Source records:
----------

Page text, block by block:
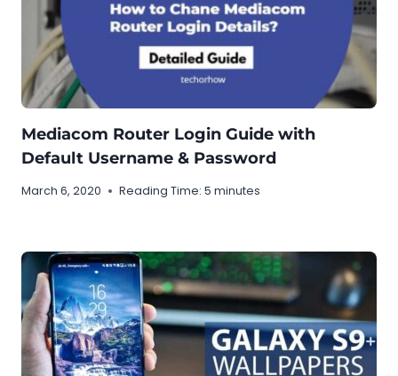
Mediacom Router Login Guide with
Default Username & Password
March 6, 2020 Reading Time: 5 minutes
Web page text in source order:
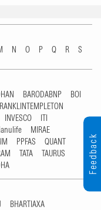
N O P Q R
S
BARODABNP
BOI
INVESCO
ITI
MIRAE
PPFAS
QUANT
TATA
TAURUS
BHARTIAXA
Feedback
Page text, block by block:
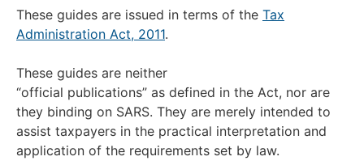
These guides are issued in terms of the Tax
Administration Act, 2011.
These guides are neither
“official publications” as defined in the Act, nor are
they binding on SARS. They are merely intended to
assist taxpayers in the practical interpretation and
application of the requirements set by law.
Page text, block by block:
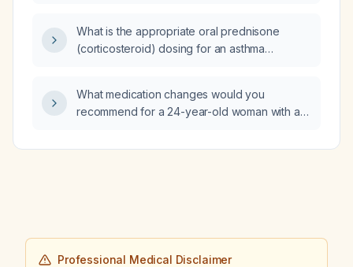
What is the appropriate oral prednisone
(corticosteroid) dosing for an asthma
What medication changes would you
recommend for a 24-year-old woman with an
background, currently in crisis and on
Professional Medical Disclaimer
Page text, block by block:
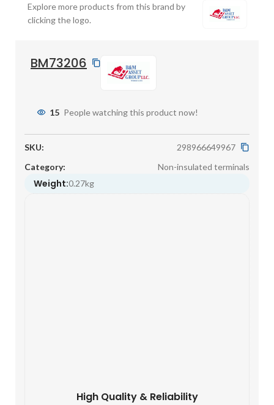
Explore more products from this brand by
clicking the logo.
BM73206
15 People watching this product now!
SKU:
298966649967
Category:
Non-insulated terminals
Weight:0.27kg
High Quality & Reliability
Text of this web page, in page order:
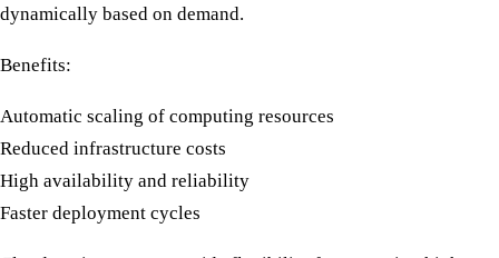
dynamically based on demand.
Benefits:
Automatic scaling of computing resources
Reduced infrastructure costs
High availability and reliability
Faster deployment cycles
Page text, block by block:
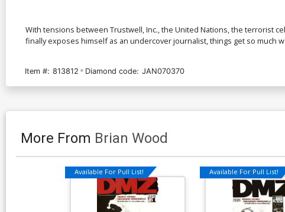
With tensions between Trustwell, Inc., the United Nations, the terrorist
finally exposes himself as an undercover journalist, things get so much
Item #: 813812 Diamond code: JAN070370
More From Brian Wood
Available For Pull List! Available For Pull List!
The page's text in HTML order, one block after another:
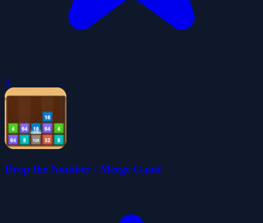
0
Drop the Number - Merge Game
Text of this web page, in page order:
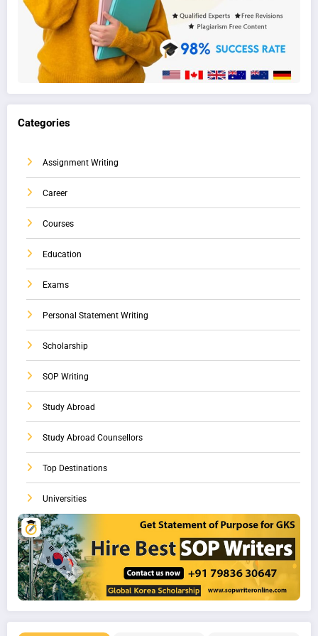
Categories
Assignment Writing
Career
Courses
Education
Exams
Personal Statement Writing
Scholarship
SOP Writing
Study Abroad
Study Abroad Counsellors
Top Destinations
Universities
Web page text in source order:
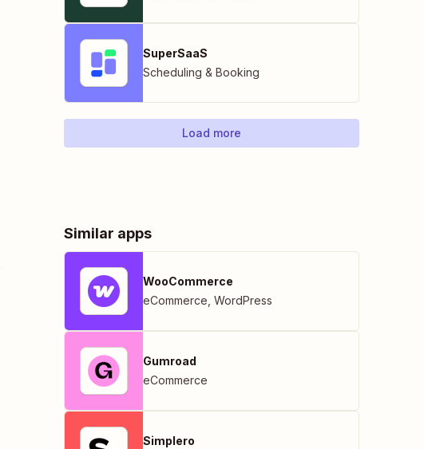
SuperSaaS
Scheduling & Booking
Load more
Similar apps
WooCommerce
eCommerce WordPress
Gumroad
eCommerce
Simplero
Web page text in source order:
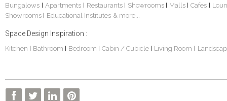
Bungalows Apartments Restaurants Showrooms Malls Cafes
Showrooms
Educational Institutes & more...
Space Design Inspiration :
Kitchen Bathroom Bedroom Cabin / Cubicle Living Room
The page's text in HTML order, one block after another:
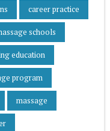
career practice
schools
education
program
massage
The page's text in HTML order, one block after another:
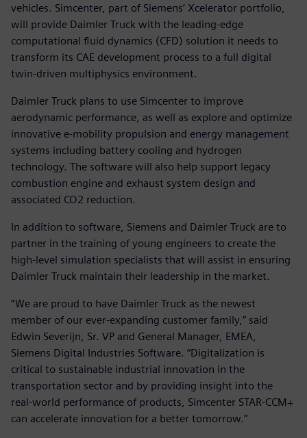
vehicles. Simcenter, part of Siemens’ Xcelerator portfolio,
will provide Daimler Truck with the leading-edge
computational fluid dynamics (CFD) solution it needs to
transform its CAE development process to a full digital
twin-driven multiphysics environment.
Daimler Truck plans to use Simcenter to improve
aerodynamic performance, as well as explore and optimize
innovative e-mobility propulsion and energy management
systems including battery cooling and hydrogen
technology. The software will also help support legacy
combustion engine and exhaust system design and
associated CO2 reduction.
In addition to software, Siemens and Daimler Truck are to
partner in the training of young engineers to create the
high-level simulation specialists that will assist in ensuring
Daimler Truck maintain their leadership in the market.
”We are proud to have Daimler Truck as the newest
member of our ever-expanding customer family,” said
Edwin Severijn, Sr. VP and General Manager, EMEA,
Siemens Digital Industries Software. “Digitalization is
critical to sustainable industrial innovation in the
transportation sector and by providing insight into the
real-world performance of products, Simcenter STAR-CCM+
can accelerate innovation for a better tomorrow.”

----------

#### [TASK ITEM]
All records above are to be output verbatim, with their pictures omitted.

#### [EXERCISE RESULT]
Page text, block by block:
Mediacom Router Login Guide with
Default Username & Password
March 6, 2020 Reading Time: 5 minutes
Web page text in source order:
N O P Q R
S
BARODABNP
BOI
INVESCO
ITI
MIRAE
PPFAS
QUANT
TATA
TAURUS
BHARTIAXA
Feedback
Page text, block by block:
These guides are issued in terms of the Tax
Administration Act, 2011.
These guides are neither
“official publications” as defined in the Act, nor are
they binding on SARS. They are merely intended to
assist taxpayers in the practical interpretation and
application of the requirements set by law.
Page text, block by block:
What is the appropriate oral prednisone
(corticosteroid) dosing for an asthma
What medication changes would you
recommend for a 24-year-old woman with an
background, currently in crisis and on
Professional Medical Disclaimer
Page text, block by block:
Explore more products from this brand by
clicking the logo.
BM73206
15 People watching this product now!
SKU:
298966649967
Category:
Non-insulated terminals
Weight:0.27kg
High Quality & Reliability
Text of this web page, in page order:
dynamically based on demand.
Benefits:
Automatic scaling of computing resources
Reduced infrastructure costs
High availability and reliability
Faster deployment cycles
Page text, block by block:
With tensions between Trustwell, Inc., the United Nations, the terrorist
finally exposes himself as an undercover journalist, things get so much
Item #: 813812 Diamond code: JAN070370
More From Brian Wood
Available For Pull List! Available For Pull List!
The page's text in HTML order, one block after another:
0
Drop the Number - Merge Game
Text of this web page, in page order:
Categories
Assignment Writing
Career
Courses
Education
Exams
Personal Statement Writing
Scholarship
SOP Writing
Study Abroad
Study Abroad Counsellors
Top Destinations
Universities
Web page text in source order:
SuperSaaS
Scheduling & Booking
Load more
Similar apps
WooCommerce
eCommerce WordPress
Gumroad
eCommerce
Simplero
Web page text in source order:
Bungalows Apartments Restaurants Showrooms Malls Cafes
Showrooms
Educational Institutes & more...
Space Design Inspiration :
Kitchen Bathroom Bedroom Cabin / Cubicle Living Room
The page's text in HTML order, one block after another:
career practice
schools
education
program
massage
The page's text in HTML order, one block after another:
vehicles. Simcenter, part of Siemens’ Xcelerator portfolio,
will provide Daimler Truck with the leading-edge
computational fluid dynamics (CFD) solution it needs to
transform its CAE development process to a full digital
twin-driven multiphysics environment.
Daimler Truck plans to use Simcenter to improve
aerodynamic performance, as well as explore and optimize
innovative e-mobility propulsion and energy management
systems including battery cooling and hydrogen
technology. The software will also help support legacy
combustion engine and exhaust system design and
associated CO2 reduction.
In addition to software, Siemens and Daimler Truck are to
partner in the training of young engineers to create the
high-level simulation specialists that will assist in ensuring
Daimler Truck maintain their leadership in the market.
”We are proud to have Daimler Truck as the newest
member of our ever-expanding customer family,” said
Edwin Severijn, Sr. VP and General Manager, EMEA,
Siemens Digital Industries Software. “Digitalization is
critical to sustainable industrial innovation in the
transportation sector and by providing insight into the
real-world performance of products, Simcenter STAR-CCM+
can accelerate innovation for a better tomorrow.”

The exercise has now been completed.